### Dataset ###

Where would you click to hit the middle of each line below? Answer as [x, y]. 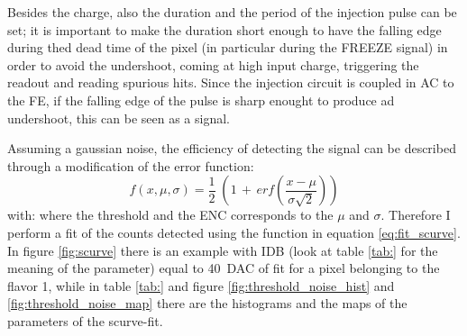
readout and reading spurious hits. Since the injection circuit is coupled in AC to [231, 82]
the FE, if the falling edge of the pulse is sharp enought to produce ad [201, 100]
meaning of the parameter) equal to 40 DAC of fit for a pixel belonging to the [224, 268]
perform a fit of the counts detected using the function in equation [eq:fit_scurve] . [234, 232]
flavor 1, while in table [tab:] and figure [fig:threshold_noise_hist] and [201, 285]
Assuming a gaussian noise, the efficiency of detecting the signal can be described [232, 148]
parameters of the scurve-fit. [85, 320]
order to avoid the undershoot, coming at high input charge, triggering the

###
### Dataset ###

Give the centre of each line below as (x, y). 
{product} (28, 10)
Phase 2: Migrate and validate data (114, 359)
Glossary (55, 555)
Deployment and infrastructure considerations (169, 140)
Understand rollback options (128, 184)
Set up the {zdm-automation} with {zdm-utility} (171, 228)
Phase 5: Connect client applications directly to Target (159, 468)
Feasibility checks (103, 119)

###

(Activity): Of the entries above, transcribe exactly those lines that fall between the line containing "Assuming a gaussian" and the line containing "order to avoid", together with those two lines.

(Response area):
Assuming a gaussian noise, the efficiency of detecting the signal can be described [232, 148]
parameters of the scurve-fit. [85, 320]
order to avoid the undershoot, coming at high input charge, triggering the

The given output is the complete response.